[Instructions for the task] The response should be exactly the number of lines in the material below that contain the word "system".

[Extracted material]

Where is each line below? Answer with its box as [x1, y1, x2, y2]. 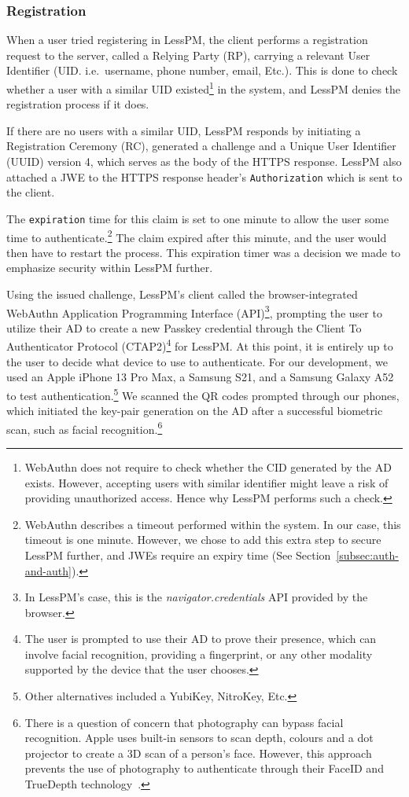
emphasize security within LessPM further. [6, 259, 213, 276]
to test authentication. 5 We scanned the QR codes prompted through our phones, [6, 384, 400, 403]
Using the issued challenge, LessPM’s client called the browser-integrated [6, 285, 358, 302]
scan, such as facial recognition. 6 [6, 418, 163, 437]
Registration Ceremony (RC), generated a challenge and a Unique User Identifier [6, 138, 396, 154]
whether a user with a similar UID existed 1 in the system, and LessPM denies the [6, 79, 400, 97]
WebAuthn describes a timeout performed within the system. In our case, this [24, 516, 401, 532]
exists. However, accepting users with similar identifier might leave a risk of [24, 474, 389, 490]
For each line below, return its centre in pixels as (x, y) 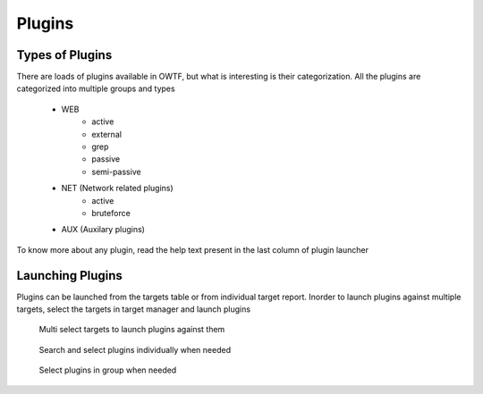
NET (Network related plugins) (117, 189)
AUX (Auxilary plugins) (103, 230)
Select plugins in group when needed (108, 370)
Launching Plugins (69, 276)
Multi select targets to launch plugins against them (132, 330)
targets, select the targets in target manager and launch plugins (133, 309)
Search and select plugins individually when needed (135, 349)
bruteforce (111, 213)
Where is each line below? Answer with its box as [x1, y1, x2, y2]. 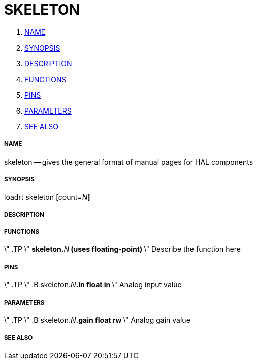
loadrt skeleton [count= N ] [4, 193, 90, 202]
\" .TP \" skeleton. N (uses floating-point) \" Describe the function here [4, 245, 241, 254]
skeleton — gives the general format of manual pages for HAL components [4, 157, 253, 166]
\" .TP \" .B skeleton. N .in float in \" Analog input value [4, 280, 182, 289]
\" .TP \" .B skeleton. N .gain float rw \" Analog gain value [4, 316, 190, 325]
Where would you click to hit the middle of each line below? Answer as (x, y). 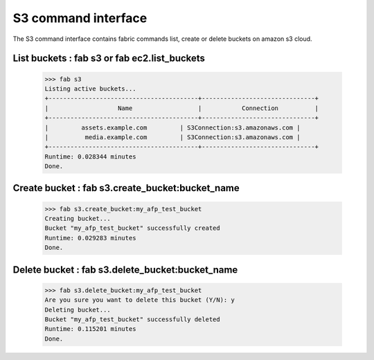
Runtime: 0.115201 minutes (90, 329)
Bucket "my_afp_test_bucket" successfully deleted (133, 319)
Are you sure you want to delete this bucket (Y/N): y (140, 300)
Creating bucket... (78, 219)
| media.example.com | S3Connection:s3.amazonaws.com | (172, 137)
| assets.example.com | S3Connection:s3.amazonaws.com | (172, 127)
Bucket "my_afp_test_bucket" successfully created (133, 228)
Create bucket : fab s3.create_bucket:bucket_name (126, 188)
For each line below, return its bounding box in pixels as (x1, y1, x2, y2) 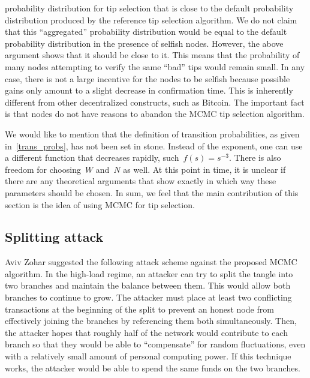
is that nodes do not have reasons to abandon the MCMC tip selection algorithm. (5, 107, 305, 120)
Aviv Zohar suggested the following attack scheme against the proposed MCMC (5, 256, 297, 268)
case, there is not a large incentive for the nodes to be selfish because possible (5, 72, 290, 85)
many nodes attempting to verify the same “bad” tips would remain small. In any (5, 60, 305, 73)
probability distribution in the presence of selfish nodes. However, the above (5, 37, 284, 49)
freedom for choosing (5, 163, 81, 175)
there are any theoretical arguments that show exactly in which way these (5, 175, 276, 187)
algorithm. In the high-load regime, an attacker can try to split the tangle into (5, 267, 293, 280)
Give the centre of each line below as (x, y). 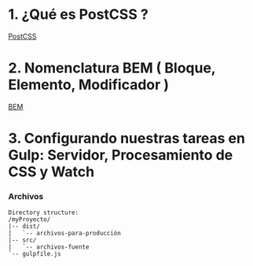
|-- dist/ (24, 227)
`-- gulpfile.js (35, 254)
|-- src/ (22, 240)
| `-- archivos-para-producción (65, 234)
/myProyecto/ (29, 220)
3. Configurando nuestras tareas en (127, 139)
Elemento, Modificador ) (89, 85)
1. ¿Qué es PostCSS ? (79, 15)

[Worked solution] 2